EXERCISE AIM
Without the pictures, set down the records below word for word.

DATASET EXTRACT
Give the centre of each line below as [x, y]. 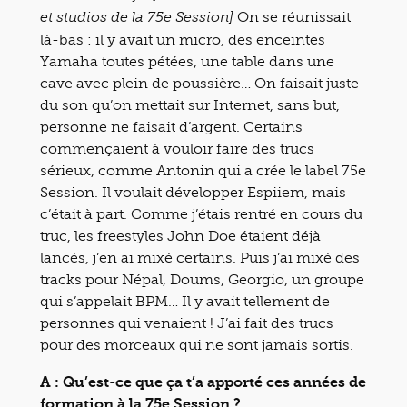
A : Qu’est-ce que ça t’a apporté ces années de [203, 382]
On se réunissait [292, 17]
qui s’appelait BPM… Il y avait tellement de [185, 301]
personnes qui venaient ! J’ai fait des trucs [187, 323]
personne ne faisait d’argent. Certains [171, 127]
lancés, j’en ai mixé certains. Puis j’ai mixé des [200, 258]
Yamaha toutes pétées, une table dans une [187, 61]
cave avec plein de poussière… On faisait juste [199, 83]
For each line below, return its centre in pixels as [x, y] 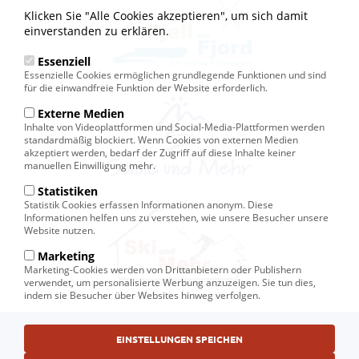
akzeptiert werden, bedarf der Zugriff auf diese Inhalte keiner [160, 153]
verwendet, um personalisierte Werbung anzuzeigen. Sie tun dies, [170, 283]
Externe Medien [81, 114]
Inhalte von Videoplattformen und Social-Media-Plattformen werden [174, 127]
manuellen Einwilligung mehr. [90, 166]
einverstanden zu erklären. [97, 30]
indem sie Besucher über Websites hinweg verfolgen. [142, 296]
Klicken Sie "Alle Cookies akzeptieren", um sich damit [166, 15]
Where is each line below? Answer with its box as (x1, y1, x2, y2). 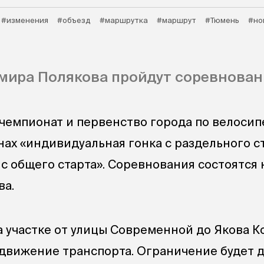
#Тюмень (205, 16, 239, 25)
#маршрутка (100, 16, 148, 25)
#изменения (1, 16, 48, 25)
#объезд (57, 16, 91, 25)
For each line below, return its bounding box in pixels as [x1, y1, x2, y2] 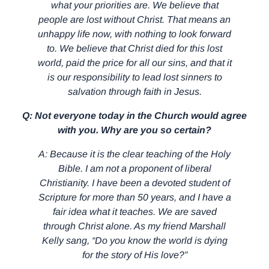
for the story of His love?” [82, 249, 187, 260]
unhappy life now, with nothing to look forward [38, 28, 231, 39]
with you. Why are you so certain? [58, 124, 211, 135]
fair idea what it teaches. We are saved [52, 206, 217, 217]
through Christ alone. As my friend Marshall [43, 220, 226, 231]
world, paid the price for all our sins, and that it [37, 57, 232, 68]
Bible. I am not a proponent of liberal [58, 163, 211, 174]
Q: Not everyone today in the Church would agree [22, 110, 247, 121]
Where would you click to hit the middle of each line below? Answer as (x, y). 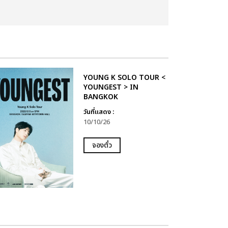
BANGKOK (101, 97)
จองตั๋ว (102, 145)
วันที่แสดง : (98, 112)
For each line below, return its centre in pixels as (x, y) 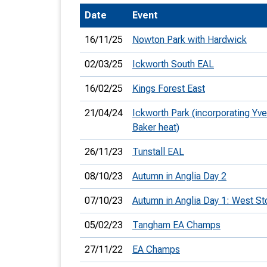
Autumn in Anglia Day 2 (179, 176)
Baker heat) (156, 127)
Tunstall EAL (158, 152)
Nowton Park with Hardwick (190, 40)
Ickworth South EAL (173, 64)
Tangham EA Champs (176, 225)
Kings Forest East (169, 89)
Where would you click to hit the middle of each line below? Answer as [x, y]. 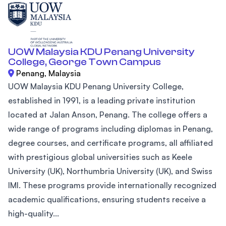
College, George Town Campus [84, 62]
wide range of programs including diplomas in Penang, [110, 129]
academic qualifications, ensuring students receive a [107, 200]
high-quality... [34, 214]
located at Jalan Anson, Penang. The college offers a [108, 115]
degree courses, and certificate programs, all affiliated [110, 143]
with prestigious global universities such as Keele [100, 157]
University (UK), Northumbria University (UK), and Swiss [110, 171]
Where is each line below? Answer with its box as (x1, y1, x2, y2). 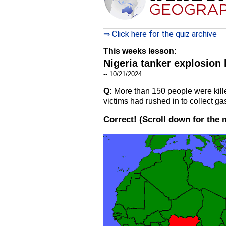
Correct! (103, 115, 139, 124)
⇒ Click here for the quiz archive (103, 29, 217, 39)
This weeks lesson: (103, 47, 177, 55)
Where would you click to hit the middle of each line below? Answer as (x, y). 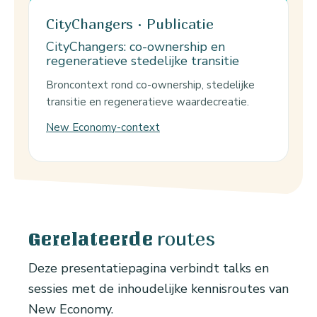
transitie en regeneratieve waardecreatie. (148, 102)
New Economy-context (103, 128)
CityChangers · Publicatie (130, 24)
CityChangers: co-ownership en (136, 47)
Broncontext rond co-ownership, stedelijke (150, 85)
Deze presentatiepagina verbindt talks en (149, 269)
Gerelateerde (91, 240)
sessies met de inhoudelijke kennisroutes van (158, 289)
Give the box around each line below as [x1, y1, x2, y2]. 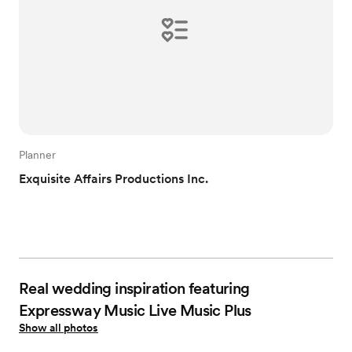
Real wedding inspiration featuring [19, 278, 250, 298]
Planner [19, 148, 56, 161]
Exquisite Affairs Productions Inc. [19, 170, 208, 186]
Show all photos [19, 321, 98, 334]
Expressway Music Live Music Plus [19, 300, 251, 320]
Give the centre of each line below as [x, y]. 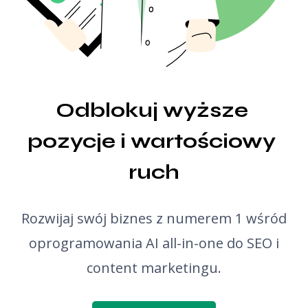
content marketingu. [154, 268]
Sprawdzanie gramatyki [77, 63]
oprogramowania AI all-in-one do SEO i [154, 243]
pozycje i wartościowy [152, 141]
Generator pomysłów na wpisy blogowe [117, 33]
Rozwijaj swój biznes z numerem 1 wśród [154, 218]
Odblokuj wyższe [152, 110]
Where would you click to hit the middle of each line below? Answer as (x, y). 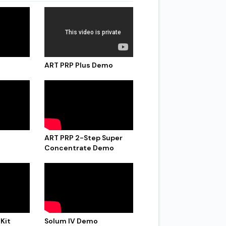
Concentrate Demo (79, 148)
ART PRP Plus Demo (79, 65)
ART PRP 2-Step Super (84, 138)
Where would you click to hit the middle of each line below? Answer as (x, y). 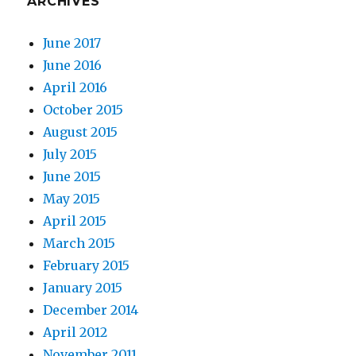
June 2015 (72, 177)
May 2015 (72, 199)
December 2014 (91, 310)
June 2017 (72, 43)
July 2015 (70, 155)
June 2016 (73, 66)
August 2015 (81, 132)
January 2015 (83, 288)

RESULT
Give the centre of each line below as [x, y]. 
A : Qu’est-ce que ça t’a apporté ces années de [203, 382]
On se réunissait [292, 17]
qui s’appelait BPM… Il y avait tellement de [185, 301]
personnes qui venaient ! J’ai fait des trucs [187, 323]
personne ne faisait d’argent. Certains [171, 127]
lancés, j’en ai mixé certains. Puis j’ai mixé des [200, 258]
Yamaha toutes pétées, une table dans une [187, 61]
cave avec plein de poussière… On faisait juste [199, 83]
For each line below, return its centre in pixels as [x, y] 
akzeptiert werden, bedarf der Zugriff auf diese Inhalte keiner [160, 153]
verwendet, um personalisierte Werbung anzuzeigen. Sie tun dies, [170, 283]
Externe Medien [81, 114]
Inhalte von Videoplattformen und Social-Media-Plattformen werden [174, 127]
manuellen Einwilligung mehr. [90, 166]
einverstanden zu erklären. [97, 30]
indem sie Besucher über Websites hinweg verfolgen. [142, 296]
Klicken Sie "Alle Cookies akzeptieren", um sich damit [166, 15]
Where is each line below? Answer with its box as (x1, y1, x2, y2). 
#Тюмень (205, 16, 239, 25)
#маршрутка (100, 16, 148, 25)
#изменения (1, 16, 48, 25)
#объезд (57, 16, 91, 25)
For each line below, return its bounding box in pixels as [x1, y1, x2, y2] 
for the story of His love?” [82, 249, 187, 260]
unhappy life now, with nothing to look forward [38, 28, 231, 39]
with you. Why are you so certain? [58, 124, 211, 135]
fair idea what it teaches. We are saved [52, 206, 217, 217]
through Christ alone. As my friend Marshall [43, 220, 226, 231]
world, paid the price for all our sins, and that it [37, 57, 232, 68]
Bible. I am not a proponent of liberal [58, 163, 211, 174]
Q: Not everyone today in the Church would agree [22, 110, 247, 121]
Where would you click to hit the middle of each line below? Answer as (x, y). 
BANGKOK (101, 97)
จองตั๋ว (102, 145)
วันที่แสดง : (98, 112)
For each line below, return its centre in pixels as (x, y) 
Autumn in Anglia Day 2 (179, 176)
Baker heat) (156, 127)
Tunstall EAL (158, 152)
Nowton Park with Hardwick (190, 40)
Ickworth South EAL (173, 64)
Tangham EA Champs (176, 225)
Kings Forest East (169, 89)
Where would you click to hit the middle of each line below? Answer as [x, y]. 
College, George Town Campus [84, 62]
wide range of programs including diplomas in Penang, [110, 129]
academic qualifications, ensuring students receive a [107, 200]
high-quality... [34, 214]
located at Jalan Anson, Penang. The college offers a [108, 115]
degree courses, and certificate programs, all affiliated [110, 143]
with prestigious global universities such as Keele [100, 157]
University (UK), Northumbria University (UK), and Swiss [110, 171]
Where is each line below? Answer with its box as (x1, y1, x2, y2). 
Correct! (103, 115, 139, 124)
⇒ Click here for the quiz archive (103, 29, 217, 39)
This weeks lesson: (103, 47, 177, 55)
Where would you click to hit the middle of each line below? Answer as (x, y). 
transitie en regeneratieve waardecreatie. (148, 102)
New Economy-context (103, 128)
CityChangers · Publicatie (130, 24)
CityChangers: co-ownership en (136, 47)
Broncontext rond co-ownership, stedelijke (150, 85)
Deze presentatiepagina verbindt talks en (149, 269)
Gerelateerde (91, 240)
sessies met de inhoudelijke kennisroutes van (158, 289)
Give the box around each line below as [x1, y1, x2, y2]. 
Real wedding inspiration featuring [19, 278, 250, 298]
Planner [19, 148, 56, 161]
Exquisite Affairs Productions Inc. [19, 170, 208, 186]
Show all photos [19, 321, 98, 334]
Expressway Music Live Music Plus [19, 300, 251, 320]
Give the centre of each line below as [x, y]. 
content marketingu. [154, 268]
Sprawdzanie gramatyki [77, 63]
oprogramowania AI all-in-one do SEO i [154, 243]
pozycje i wartościowy [152, 141]
Generator pomysłów na wpisy blogowe [117, 33]
Rozwijaj swój biznes z numerem 1 wśród [154, 218]
Odblokuj wyższe [152, 110]
Where would you click to hit the middle of each line below? Answer as (x, y). 
Concentrate Demo (79, 148)
ART PRP Plus Demo (79, 65)
ART PRP 2-Step Super (84, 138)
Where would you click to hit the middle of each line below? Answer as (x, y). 
June 2015 (72, 177)
May 2015 (72, 199)
December 2014 (91, 310)
June 2017 (72, 43)
July 2015 (70, 155)
June 2016 (73, 66)
August 2015 (81, 132)
January 2015 (83, 288)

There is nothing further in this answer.